European Commissioner for Taxation and Customs Union
- In office 6 January 1989 – 23 January 1995
- President: Jacques Delors
- Preceded by: Henning Christophersen
- Succeeded by: Yves-Thibault de Silguy

Member of the European Parliament
- In office 1979–1989

Personal details
- Born: Christiane Fries 1 September 1925 Mulhouse, France
- Died: 8 April 2024 (aged 98) Paris, France
- Political party: Republican Party
- Spouse: Pierre Scrivener ​(m. 1944)​
- Children: 1
- Alma mater: University of Paris Harvard Business School

= Christiane Scrivener =

French politician (1925–2024)

Christiane Scrivener (née Fries; 1 September 1925 – 8 April 2024) was a French politician who was a member of Valéry Giscard d'Estaing's Republican Party (now replaced by Alain Madelin's Liberal Democracy).

== Life and career ==
Christiane Scrivener was born in Mulhouse, France on 1 September 1925.

Scrivener was Secretary of State of Trade for Consumers' protection between 1976 and 1978, first in Jacques Chirac's and then in Raymond Barre's cabinet.
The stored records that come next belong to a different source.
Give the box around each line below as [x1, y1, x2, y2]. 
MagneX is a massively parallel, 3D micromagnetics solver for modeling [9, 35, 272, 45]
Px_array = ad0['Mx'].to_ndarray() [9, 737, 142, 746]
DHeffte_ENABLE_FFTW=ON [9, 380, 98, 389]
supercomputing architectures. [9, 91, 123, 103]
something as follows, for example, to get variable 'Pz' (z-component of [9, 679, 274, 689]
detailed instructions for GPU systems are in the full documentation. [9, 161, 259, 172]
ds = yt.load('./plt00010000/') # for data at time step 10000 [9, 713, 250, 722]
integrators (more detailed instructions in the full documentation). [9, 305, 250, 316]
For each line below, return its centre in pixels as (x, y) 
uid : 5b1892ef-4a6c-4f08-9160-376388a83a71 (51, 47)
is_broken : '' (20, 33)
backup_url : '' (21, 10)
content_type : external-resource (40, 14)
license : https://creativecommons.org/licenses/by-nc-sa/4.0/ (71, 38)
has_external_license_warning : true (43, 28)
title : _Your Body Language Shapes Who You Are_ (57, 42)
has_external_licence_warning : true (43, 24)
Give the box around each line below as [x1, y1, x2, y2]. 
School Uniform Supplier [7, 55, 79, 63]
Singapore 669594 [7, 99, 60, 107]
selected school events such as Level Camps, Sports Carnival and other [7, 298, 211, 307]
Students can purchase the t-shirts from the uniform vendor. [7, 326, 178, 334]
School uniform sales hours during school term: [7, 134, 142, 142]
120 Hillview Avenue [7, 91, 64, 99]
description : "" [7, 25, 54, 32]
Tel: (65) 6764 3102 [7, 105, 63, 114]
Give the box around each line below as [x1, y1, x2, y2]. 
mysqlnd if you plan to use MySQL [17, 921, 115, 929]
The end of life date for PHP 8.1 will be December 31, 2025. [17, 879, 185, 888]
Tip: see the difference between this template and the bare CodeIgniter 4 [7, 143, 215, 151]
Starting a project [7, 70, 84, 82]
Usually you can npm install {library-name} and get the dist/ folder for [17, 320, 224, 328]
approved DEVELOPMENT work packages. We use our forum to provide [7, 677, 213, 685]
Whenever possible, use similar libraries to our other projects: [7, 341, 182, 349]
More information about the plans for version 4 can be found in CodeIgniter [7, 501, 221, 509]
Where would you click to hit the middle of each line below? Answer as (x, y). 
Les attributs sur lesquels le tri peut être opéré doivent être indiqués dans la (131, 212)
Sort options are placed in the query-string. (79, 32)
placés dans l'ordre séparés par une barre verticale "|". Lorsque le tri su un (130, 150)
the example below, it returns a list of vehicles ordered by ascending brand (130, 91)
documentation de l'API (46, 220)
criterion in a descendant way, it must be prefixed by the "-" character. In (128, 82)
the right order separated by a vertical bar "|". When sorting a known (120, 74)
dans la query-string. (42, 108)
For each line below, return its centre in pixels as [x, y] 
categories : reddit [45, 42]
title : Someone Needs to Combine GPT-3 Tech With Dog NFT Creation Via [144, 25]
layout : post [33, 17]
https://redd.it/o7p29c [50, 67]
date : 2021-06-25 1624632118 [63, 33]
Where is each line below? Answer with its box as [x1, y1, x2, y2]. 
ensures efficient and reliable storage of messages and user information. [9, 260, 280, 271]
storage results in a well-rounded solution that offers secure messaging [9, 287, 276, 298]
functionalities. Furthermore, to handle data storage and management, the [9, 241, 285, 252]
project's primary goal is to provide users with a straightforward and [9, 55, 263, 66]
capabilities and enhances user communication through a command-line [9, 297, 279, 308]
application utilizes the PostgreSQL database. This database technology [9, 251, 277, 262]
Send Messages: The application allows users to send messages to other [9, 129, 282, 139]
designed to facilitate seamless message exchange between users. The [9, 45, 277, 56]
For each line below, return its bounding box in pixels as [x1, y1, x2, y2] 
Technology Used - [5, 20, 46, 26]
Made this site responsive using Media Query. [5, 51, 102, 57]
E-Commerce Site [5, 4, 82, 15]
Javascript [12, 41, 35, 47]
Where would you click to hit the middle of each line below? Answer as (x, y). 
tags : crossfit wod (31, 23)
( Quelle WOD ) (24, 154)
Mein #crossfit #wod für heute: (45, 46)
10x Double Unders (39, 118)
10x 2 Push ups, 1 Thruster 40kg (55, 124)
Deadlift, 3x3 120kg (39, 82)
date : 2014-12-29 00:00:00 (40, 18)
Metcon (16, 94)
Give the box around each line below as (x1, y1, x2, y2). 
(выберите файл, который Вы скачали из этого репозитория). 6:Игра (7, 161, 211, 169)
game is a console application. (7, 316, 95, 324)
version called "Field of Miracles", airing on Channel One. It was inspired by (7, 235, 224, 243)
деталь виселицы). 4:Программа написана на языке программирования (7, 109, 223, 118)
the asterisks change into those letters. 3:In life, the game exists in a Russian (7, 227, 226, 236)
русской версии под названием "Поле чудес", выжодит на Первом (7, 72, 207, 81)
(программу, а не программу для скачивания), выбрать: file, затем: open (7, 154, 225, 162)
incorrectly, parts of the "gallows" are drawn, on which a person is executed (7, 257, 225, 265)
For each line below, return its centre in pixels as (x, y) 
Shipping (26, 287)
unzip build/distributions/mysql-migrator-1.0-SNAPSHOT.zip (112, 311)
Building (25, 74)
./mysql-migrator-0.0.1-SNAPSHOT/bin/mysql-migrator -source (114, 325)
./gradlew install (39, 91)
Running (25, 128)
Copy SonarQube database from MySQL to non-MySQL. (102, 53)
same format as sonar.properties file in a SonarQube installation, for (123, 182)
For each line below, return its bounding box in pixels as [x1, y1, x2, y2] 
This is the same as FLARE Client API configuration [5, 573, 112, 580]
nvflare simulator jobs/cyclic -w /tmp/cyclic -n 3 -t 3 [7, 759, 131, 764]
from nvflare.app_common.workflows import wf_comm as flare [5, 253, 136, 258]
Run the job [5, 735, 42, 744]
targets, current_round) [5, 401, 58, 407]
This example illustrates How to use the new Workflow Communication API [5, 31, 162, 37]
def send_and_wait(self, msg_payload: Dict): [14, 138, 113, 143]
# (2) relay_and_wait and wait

In this capacity she spearheaded several legislative changes, including an Act to protect the information of consumers on products and services (loi sur la protection et l'information des consommateurs de produits et de services, 1978), well known under the name of loi Scrivener.

Scrivener was then elected a Member of the European Parliament (1979–1984).

In 1989, she became the European Communities Commissioner for Taxes, Revenue Harmonization and Consumer Policies in the Delors Commission, a position she retained until 1995.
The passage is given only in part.